Lola offered a genuine smile to Émile when, with an elegant flair, he took her hand and escorted her to the seat next to his.
Before them, a sumptuous table had been set with lovely gilt-edged silver plates, Venetian goblets and fine crystal. An attentive staff catered to them as they enjoyed the finest wines and dined on an elaborate array of vegetables, roasted meats, grilled fish, fabulous desserts and aperitifs to accompany the extravagant dinner.
After dinner, they withdrew to the music room where chairs were set around the piano. Lola stood by the finely crafted piano designed by the acclaimed artist Sir Lawrence Alma-Tadema, adorned with mother-of-pearl inlay and with an exquisitely hand-carved case, top lid and legs.
Seated at the piano, Professor Bellini awaited Lola’s nod to begin.
Lola thought, If it would not embarrass Papá, I would sing a bawdy song just to see the reaction on the faces of these oafs!
Her father sat near her, smartly dressed as always, gallant and distinguished with his close-cropped beard and wavy, brown hair. She smiled at him and he returned her smile. His soft brown eyes were filled with pride and love and made her feel as if she could accomplish anything.

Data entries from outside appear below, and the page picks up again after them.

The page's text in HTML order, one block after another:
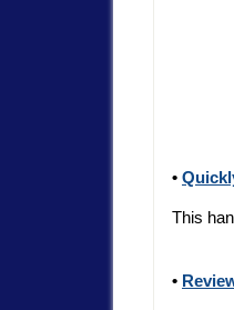
•
This
•
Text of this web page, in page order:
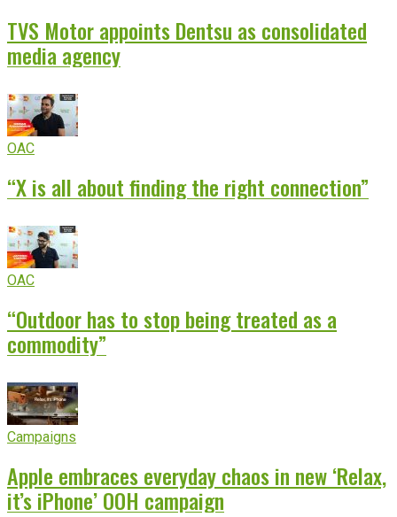
TVS Motor appoints Dentsu as consolidated
media agency
OAC
“X is all about finding the right connection”
OAC
“Outdoor has to stop being treated as a
commodity”
Campaigns
Apple embraces everyday chaos in new ‘Relax,
it’s iPhone’ OOH campaign
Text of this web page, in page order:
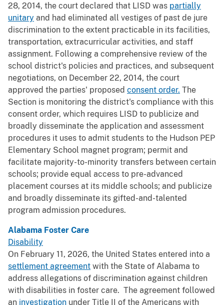
28, 2014, the court declared that LISD was partially
unitary and had eliminated all vestiges of past de jure
discrimination to the extent practicable in its facilities,
transportation, extracurricular activities, and staff
assignment. Following a comprehensive review of the
school district's policies and practices, and subsequent
negotiations, on December 22, 2014, the court
approved the parties' proposed consent order. The
Section is monitoring the district's compliance with this
consent order, which requires LISD to publicize and
broadly disseminate the application and assessment
procedures it uses to admit students to the Hudson PEP
Elementary School magnet program; permit and
facilitate majority-to-minority transfers between certain
schools; provide equal access to pre-advanced
placement courses at its middle schools; and publicize
and broadly disseminate its gifted-and-talented
program admission procedures.
Alabama Foster Care
Disability
On February 11, 2026, the United States entered into a
settlement agreement with the State of Alabama to
address allegations of discrimination against children
with disabilities in foster care. The agreement followed
an investigation under Title II of the Americans with
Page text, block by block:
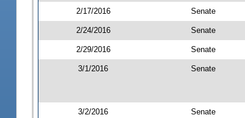
2/17/2016 Senate
2/24/2016 Senate
2/29/2016 Senate
3/1/2016 Senate
3/2/2016 Senate
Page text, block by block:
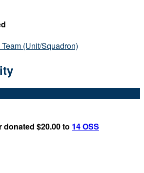
(Unit/Squadron)
donated $20.00 to 14 OSS
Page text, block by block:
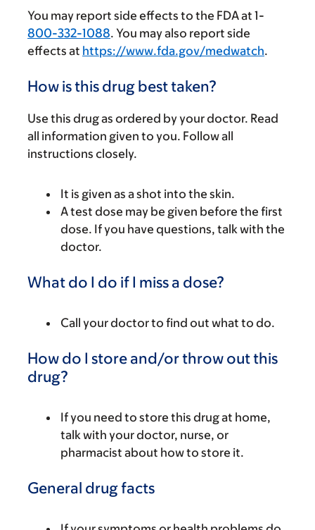
You may report side effects to the FDA at 1-
800-332-1088. You may also report side
effects at https://www.fda.gov/medwatch.
How is this drug best taken?
Use this drug as ordered by your doctor. Read
all information given to you. Follow all
instructions closely.
It is given as a shot into the skin.
A test dose may be given before the first
dose. If you have questions, talk with the
doctor.
What do I do if I miss a dose?
Call your doctor to find out what to do.
How do I store and/or throw out this
drug?
If you need to store this drug at home,
talk with your doctor, nurse, or
pharmacist about how to store it.
General drug facts
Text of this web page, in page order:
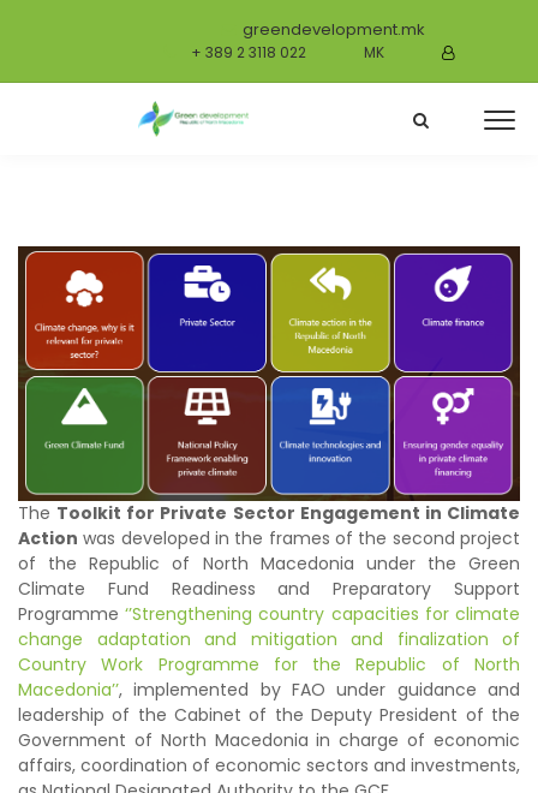
greendevelopment.mk
+ 389 2 3118 022 MK
The Toolkit for Private Sector Engagement in Climate
Action was developed in the frames of the second project
of the Republic of North Macedonia under the Green
Climate Fund Readiness and Preparatory Support
Programme‘’Strengthening country capacities for climate
change adaptation and mitigation and finalization of
Country Work Programme for the Republic of North
Macedonia’’, implemented by FAO under guidance and
leadership of the Cabinet of the Deputy President of the
Government of North Macedonia in charge of economic
affairs, coordination of economic sectors and investments,

Lola began by singing Rosina’s cavatina, “Una voce poca fa” (“A voice a little while ago”), from her favorite opera Figaro. She identified with Rosina, the young ward of the grumpy, elderly Bartolo, who allowed her little freedom and planned to marry her once she came of age and thus appropriate her dowry. The opera ends happily with a marriage between Rosina and the man she loves.
She had been complimented often for her voice. Her father’s friends called it angelic and rich with a warm timbre. Lola loved how all eyes focused on her as she sang and watched for their pleased reaction when she tilted her head in a particular way or flexed her arms at a certain point in the aria. Lola knew that despite her father’s objections, one day she would be a famous performer.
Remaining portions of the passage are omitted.